• EXERCISE DETAILS
Copy out the data exactly as it appears, without a single image.

-*-

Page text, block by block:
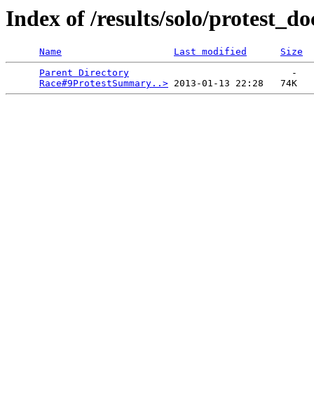
Index of /results/solo/
Name Last modified
Size
Parent Directory
                             -
Race#9ProtestSummary..>
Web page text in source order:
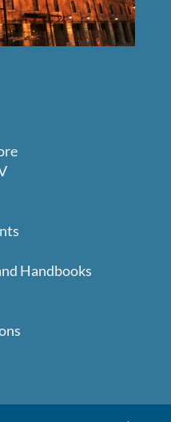
Handbooks
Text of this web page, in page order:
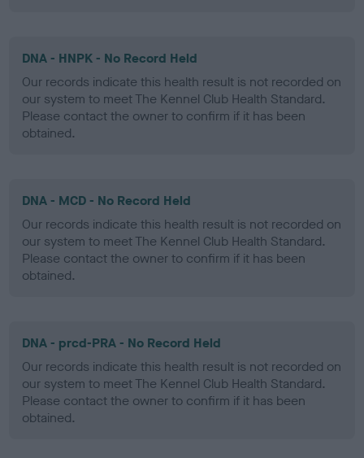
DNA - HNPK - No Record Held
Our records indicate this health result is not recorded on
our system to meet The Kennel Club Health Standard.
Please contact the owner to confirm if it has been
obtained.
DNA - MCD - No Record Held
Our records indicate this health result is not recorded on
our system to meet The Kennel Club Health Standard.
Please contact the owner to confirm if it has been
obtained.
DNA - prcd-PRA - No Record Held
Our records indicate this health result is not recorded on
our system to meet The Kennel Club Health Standard.
Please contact the owner to confirm if it has been
obtained.

-*-

• TASK SOLUTION
Page text, block by block:
Index of /results/solo/
Name Last modified
Size
Parent Directory
                             -
Race#9ProtestSummary..>
Web page text in source order:
Handbooks
Text of this web page, in page order:
DNA - HNPK - No Record Held
Our records indicate this health result is not recorded on
our system to meet The Kennel Club Health Standard.
Please contact the owner to confirm if it has been
obtained.
DNA - MCD - No Record Held
Our records indicate this health result is not recorded on
our system to meet The Kennel Club Health Standard.
Please contact the owner to confirm if it has been
obtained.
DNA - prcd-PRA - No Record Held
Our records indicate this health result is not recorded on
our system to meet The Kennel Club Health Standard.
Please contact the owner to confirm if it has been
obtained.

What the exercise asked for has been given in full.